#### RECORDS SUPPLIED ####

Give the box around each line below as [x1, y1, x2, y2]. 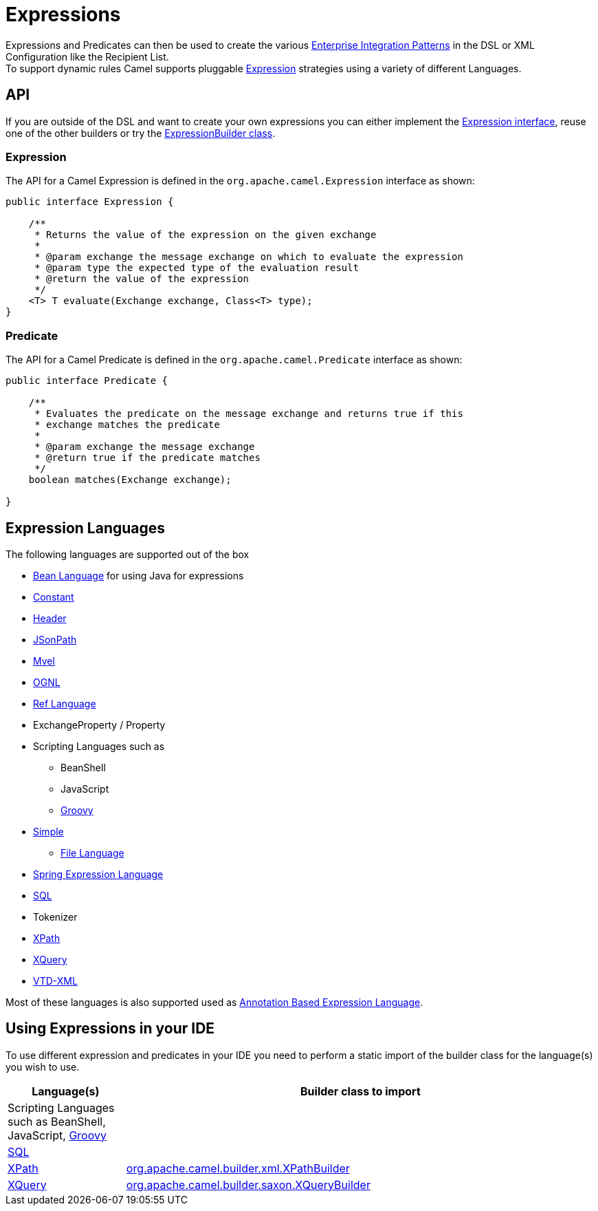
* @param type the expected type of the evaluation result [34, 262, 359, 274]
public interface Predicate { [5, 375, 168, 387]
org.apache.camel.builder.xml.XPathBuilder [126, 1161, 350, 1175]
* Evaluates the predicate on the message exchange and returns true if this [34, 408, 463, 420]
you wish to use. [5, 1060, 80, 1073]
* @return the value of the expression [34, 273, 250, 285]
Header [33, 612, 67, 624]
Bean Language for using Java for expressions [33, 569, 244, 581]
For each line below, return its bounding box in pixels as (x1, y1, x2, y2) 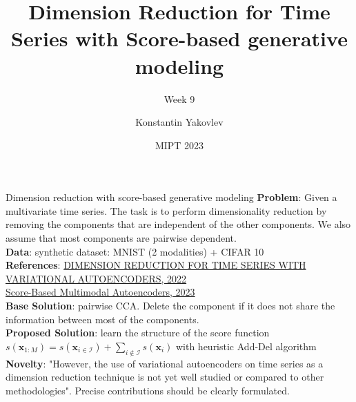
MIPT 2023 (155, 137, 204, 152)
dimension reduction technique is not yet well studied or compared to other (6, 370, 324, 384)
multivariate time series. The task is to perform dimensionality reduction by (6, 203, 327, 218)
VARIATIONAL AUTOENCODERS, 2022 (6, 271, 187, 285)
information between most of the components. (6, 312, 199, 326)
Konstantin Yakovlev (135, 115, 224, 129)
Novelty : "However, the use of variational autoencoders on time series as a (6, 356, 324, 370)
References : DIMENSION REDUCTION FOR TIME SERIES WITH (6, 258, 306, 272)
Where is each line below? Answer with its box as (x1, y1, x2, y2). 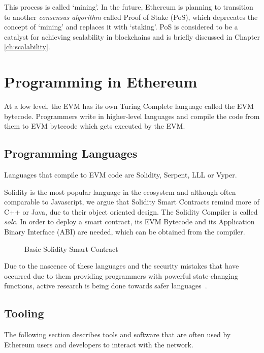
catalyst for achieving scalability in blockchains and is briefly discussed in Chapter (4, 31, 260, 42)
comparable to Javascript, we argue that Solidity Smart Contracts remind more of (4, 196, 259, 207)
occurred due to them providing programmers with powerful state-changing (4, 270, 238, 281)
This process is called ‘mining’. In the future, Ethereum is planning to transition (4, 2, 253, 12)
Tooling (4, 305, 44, 321)
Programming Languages (4, 145, 138, 161)
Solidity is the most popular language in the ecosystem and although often (4, 186, 236, 197)
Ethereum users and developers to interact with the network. (4, 339, 193, 349)
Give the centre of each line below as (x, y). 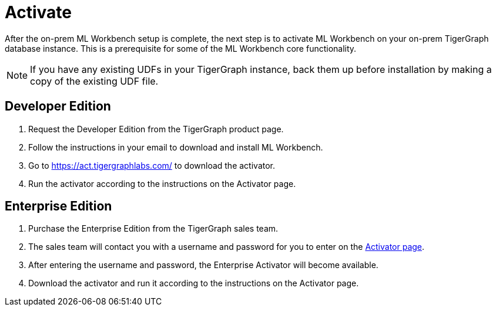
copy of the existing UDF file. (94, 81)
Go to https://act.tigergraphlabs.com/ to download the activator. (152, 165)
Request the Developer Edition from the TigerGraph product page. (156, 129)
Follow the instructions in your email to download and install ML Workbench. (176, 147)
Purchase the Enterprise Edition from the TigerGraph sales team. (153, 229)
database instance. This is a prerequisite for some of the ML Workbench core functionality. (181, 48)
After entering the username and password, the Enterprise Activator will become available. (203, 265)
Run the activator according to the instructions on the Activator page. (162, 183)
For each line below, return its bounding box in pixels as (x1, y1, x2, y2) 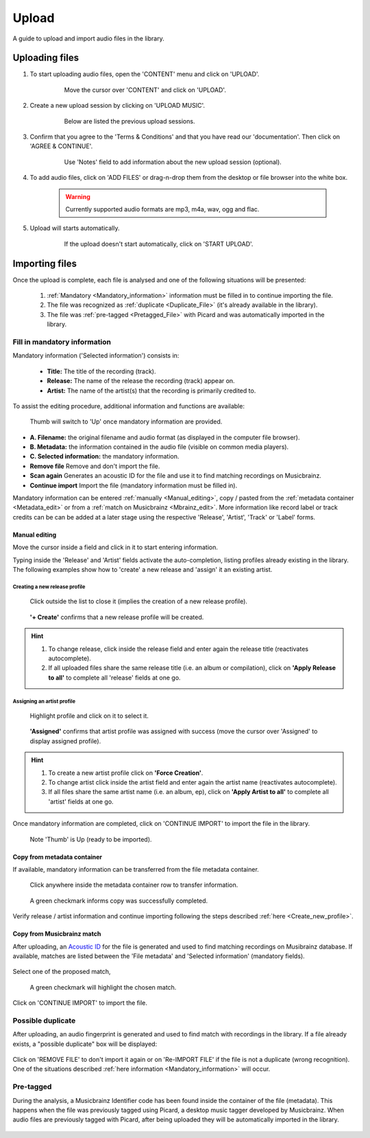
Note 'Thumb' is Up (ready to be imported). (29, 835, 152, 844)
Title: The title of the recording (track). (47, 367, 157, 375)
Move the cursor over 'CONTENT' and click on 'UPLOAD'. (64, 86, 226, 94)
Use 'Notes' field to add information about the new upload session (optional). (64, 158, 282, 166)
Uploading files (12, 52, 79, 64)
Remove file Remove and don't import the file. (29, 462, 160, 470)
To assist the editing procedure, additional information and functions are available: (12, 402, 245, 410)
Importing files (12, 257, 77, 269)
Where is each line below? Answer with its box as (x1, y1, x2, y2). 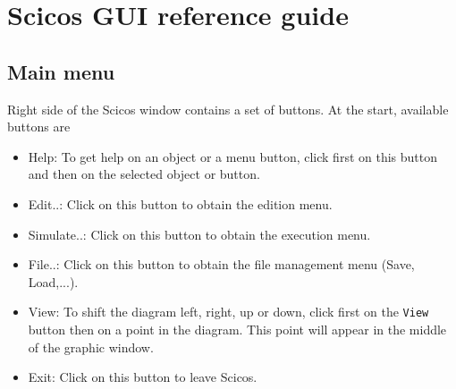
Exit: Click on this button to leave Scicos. (28, 368, 258, 386)
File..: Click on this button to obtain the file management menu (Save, (28, 255, 415, 274)
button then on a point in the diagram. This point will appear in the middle (28, 319, 447, 338)
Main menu (7, 57, 115, 85)
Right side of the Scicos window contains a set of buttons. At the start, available (7, 99, 449, 118)
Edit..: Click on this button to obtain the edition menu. (28, 194, 333, 213)
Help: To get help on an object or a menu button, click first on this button (28, 147, 438, 165)
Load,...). (28, 272, 79, 291)

####

▸ ASSIGNMENT: Starting with the line with "Remove file Remove" above and going on through the line with "Importing files (12, 257, 77, 269)", transcribe every line exactly, both ends included, and add nothing.

▸ RESULT FOR THIS TASK:
Remove file Remove and don't import the file. (29, 462, 160, 470)
To assist the editing procedure, additional information and functions are available: (12, 402, 245, 410)
Importing files (12, 257, 77, 269)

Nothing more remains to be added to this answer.